But every time bleach is mentioned there is always this small portion of new folks who protest that it is dangerous because their fish died! DUH! Won't a bunch of new folks kill their fish with or without bleach? :crying:


----------



## splattered (Jun 7, 2017)

It just seems anal retentive

Sent from my SM-G730V using Tapatalk


----------



## AbbeysDad (Apr 13, 2016)

PlantedRich said:


> It must truly be bad stuff though as it can't be named, can't be seen, and only comes out when fish are there to be killed. That is one mean item ----right up there with gremlins, hoodoos, and ghosts!


You forgot Trolls, Vampires, and Zombie's... and what the hey is a Hoodoo? :wink2:


----------



## PlantedRich (Jul 21, 2010)

AbbeysDad said:


> You forgot Trolls, Vampires, and Zombie's... and what the hey is a Hoodoo? :wink2:


Not sure? It may be like all the rest of those scary things we have never seen but hear about all the time. Or maybe it a combo of homeboy who believes in voodoo?
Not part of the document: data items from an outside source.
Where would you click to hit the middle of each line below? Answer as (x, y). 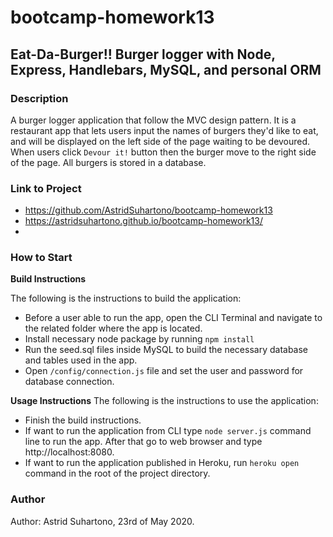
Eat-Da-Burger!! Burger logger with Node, (143, 54)
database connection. (69, 382)
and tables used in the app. (81, 360)
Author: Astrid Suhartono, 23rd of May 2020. (102, 521)
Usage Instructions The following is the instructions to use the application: (164, 401)
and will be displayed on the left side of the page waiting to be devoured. (160, 141)
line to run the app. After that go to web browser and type (143, 442)
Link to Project (46, 188)
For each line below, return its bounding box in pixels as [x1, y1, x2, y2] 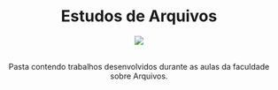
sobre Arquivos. [110, 71, 168, 81]
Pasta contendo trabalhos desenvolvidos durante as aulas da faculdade [8, 61, 270, 71]
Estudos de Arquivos [60, 6, 218, 26]
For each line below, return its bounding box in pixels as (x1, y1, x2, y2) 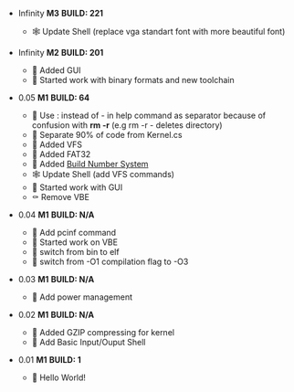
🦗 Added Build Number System (31, 159, 149, 169)
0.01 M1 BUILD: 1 (17, 355, 81, 365)
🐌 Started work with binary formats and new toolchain (31, 75, 235, 85)
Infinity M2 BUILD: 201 (17, 48, 104, 58)
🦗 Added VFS (31, 139, 83, 150)
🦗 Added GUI (31, 65, 81, 76)
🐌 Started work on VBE (31, 237, 119, 248)
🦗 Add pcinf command (31, 228, 117, 238)
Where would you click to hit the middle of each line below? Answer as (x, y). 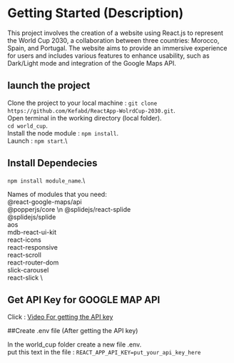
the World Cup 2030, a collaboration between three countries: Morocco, (113, 40)
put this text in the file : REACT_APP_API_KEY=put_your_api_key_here (104, 352)
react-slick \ (25, 277)
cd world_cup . (27, 126)
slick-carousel (28, 270)
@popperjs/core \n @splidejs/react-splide (69, 209)
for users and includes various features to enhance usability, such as (108, 56)
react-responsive (33, 247)
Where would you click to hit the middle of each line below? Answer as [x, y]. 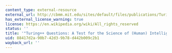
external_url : [20, 15]
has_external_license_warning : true [44, 19]
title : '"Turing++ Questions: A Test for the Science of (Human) [76, 33]
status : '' [17, 29]
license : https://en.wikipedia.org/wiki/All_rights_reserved [72, 24]
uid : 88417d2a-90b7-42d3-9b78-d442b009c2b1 [52, 38]
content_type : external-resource [41, 10]
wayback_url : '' [23, 43]
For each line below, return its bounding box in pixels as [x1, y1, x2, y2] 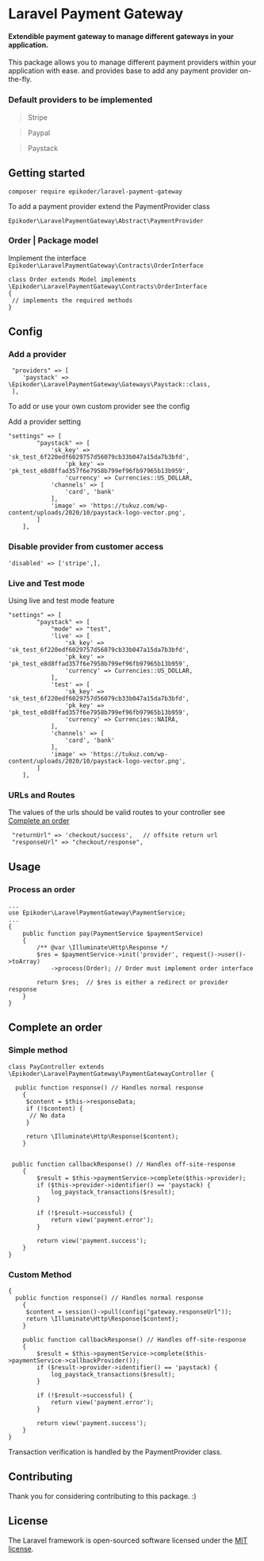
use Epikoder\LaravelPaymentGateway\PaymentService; [8, 909, 186, 917]
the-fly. [8, 75, 33, 84]
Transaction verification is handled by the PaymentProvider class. [8, 1447, 223, 1457]
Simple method [8, 1045, 68, 1056]
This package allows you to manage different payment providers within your [8, 57, 257, 68]
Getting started [8, 166, 86, 180]
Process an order [8, 883, 76, 895]
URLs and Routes [8, 790, 75, 800]
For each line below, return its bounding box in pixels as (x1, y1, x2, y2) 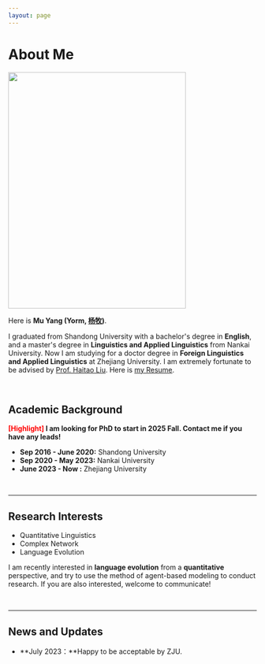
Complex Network (19, 539, 79, 548)
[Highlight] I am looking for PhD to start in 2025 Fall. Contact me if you (8, 424, 243, 433)
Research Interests (8, 510, 103, 523)
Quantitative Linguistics (19, 531, 96, 540)
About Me (8, 45, 74, 63)
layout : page (8, 11, 51, 20)
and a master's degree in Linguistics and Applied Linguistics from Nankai (8, 339, 250, 349)
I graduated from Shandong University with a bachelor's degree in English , (8, 332, 252, 341)
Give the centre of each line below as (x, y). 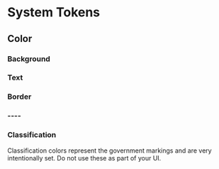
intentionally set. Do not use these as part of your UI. (84, 158)
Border (19, 97)
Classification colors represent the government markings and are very (109, 151)
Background (29, 59)
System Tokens (54, 12)
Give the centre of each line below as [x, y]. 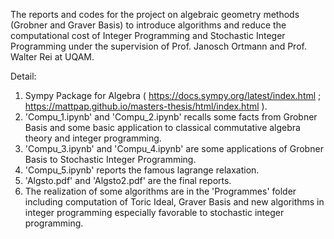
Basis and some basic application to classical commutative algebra [162, 127]
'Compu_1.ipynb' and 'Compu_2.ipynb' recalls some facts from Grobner [171, 117]
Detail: [23, 76]
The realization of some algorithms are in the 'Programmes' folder [160, 191]
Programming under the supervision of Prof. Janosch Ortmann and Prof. [158, 46]
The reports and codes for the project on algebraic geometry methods [155, 14]
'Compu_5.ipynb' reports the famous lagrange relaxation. [142, 170]
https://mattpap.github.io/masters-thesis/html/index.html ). [146, 106]
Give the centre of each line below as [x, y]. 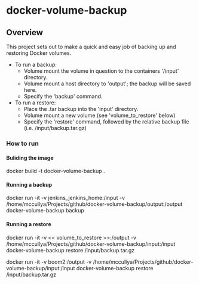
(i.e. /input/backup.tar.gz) [55, 128]
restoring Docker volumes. [39, 53]
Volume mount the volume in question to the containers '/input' [101, 71]
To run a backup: [36, 64]
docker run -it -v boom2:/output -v [49, 262]
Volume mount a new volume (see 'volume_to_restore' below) [99, 115]
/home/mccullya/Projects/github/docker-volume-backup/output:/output [94, 204]
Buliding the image [30, 158]
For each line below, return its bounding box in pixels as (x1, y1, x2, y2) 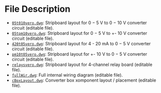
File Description (4, 3, 71, 15)
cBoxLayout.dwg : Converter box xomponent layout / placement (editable (11, 77, 156, 83)
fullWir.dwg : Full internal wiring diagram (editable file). (11, 72, 123, 78)
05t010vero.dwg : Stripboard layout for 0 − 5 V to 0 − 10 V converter (11, 20, 147, 26)
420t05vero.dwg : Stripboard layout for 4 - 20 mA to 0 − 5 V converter (11, 40, 151, 46)
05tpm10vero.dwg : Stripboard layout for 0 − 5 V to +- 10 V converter (11, 30, 147, 36)
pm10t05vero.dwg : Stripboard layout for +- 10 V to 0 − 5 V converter (11, 51, 147, 57)
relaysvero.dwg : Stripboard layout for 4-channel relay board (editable (11, 62, 153, 67)
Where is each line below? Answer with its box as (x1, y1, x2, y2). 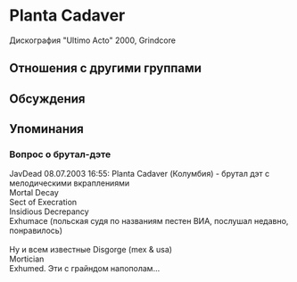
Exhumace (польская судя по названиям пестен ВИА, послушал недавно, (9, 216, 289, 227)
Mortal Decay (9, 187, 60, 198)
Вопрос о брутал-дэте (9, 148, 111, 161)
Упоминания (9, 121, 85, 137)
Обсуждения (9, 91, 86, 106)
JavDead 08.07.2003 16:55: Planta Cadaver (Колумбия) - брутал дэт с (9, 169, 270, 179)
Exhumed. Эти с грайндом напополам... (9, 263, 161, 274)
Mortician (9, 253, 45, 264)
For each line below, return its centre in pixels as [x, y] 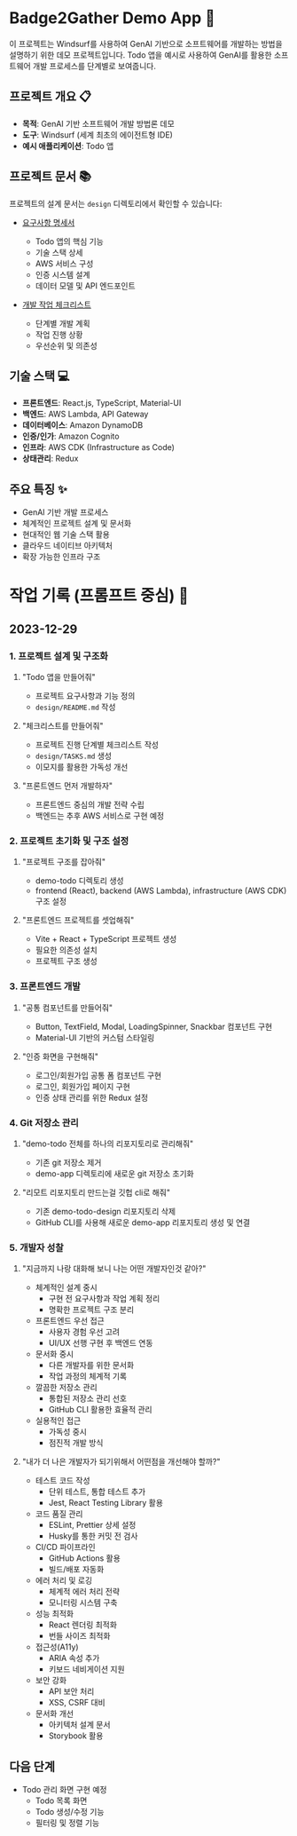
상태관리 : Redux [50, 459]
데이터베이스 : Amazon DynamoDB [82, 425]
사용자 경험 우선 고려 [84, 1332]
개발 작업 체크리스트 [56, 305]
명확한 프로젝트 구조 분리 [91, 1310]
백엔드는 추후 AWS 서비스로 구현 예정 [100, 816]
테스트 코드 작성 [63, 1481]
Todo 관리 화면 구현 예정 [64, 1790]
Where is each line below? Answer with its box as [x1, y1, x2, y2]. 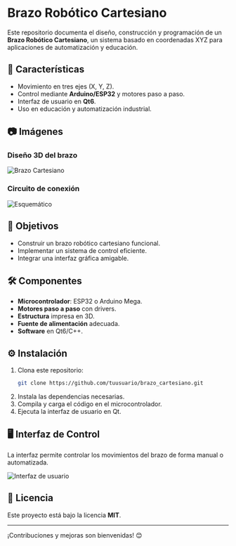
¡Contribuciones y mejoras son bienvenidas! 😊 [7, 531, 143, 539]
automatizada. [7, 458, 49, 467]
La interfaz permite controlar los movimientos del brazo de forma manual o [7, 450, 223, 459]
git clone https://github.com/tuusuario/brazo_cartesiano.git [17, 379, 204, 387]
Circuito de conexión [7, 184, 80, 194]
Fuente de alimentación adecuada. [17, 320, 120, 328]
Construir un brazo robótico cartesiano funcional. [17, 239, 160, 247]
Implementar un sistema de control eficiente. [17, 246, 147, 254]
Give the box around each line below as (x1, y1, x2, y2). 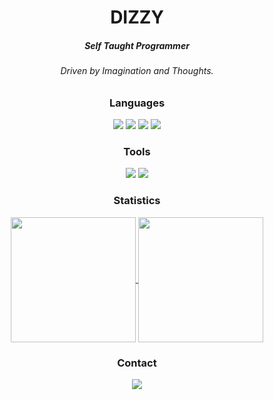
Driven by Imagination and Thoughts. (60, 65, 214, 77)
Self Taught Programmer (84, 39, 190, 51)
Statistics (113, 194, 161, 208)
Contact (117, 356, 157, 370)
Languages (108, 96, 166, 110)
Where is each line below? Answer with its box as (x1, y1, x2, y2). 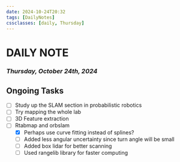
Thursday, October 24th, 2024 (6, 67, 98, 76)
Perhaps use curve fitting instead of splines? (23, 128, 134, 136)
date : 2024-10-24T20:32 (6, 8, 66, 15)
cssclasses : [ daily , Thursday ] (6, 20, 85, 26)
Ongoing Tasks (6, 85, 64, 96)
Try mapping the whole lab (14, 109, 82, 116)
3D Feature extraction (14, 115, 69, 122)
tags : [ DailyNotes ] (6, 14, 55, 20)
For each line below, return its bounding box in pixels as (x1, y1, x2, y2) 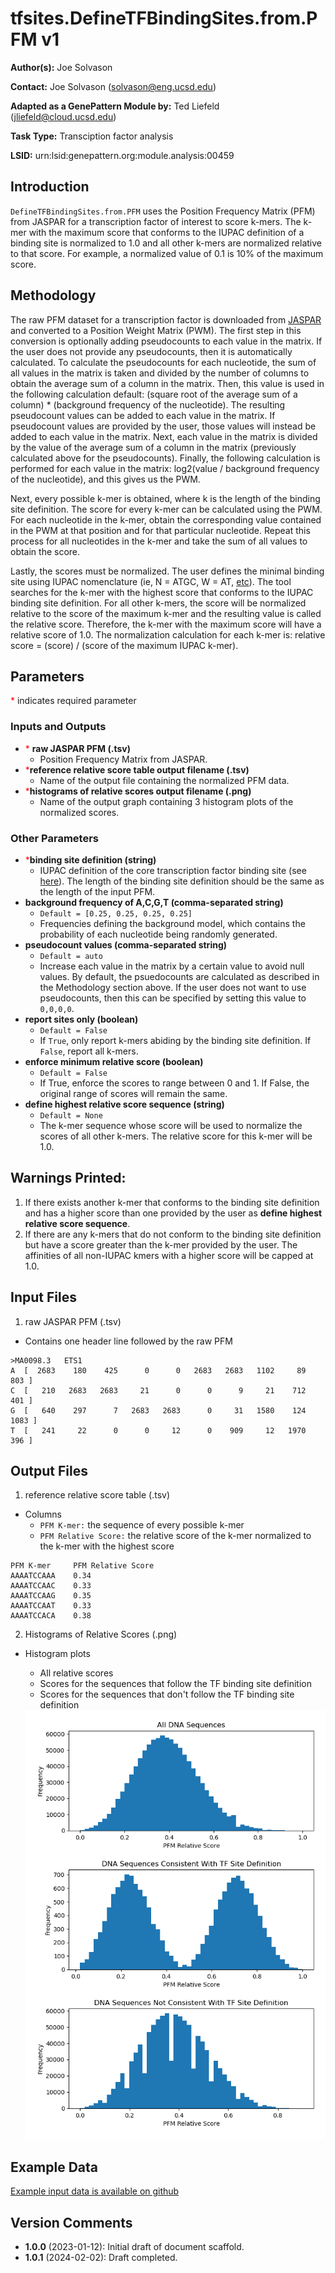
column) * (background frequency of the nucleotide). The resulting (10, 398, 286, 411)
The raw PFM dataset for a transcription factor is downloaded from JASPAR (10, 313, 322, 326)
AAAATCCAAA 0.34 (10, 1571, 92, 1581)
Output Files (10, 1462, 88, 1479)
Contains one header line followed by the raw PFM (24, 1335, 233, 1347)
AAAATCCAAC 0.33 (10, 1581, 92, 1591)
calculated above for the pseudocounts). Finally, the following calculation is (10, 452, 321, 464)
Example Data (10, 2158, 99, 2176)
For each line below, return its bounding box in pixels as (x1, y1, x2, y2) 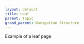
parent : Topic (5, 16, 34, 21)
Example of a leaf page (5, 33, 51, 39)
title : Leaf (5, 11, 29, 16)
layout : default (5, 7, 38, 12)
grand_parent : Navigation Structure (5, 20, 79, 25)
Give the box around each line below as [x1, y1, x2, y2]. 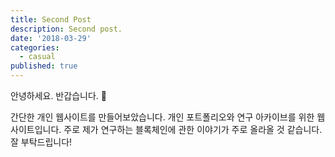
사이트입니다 [10, 124, 60, 135]
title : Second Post [10, 14, 92, 25]
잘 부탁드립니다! [10, 136, 73, 148]
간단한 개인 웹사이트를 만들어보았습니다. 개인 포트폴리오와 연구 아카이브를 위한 [10, 111, 315, 123]
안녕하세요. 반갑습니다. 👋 [10, 90, 107, 101]
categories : [10, 42, 60, 53]
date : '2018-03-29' [10, 33, 92, 43]
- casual [19, 52, 56, 62]

But I'm sure a hoodoo will get me if I don't shape up! 
:grin2:

Hoodoo (folk magic) - Wikipedia
https://en.wikipedia.org/wiki/Hoodoo_(folk_magic)

African American Hoodoo (also known as "conjure", "rootworking", "root doctoring", or "working the root") is a traditional African American folk spirituality that developed from a number of West African spiritual traditions and beliefs.


----------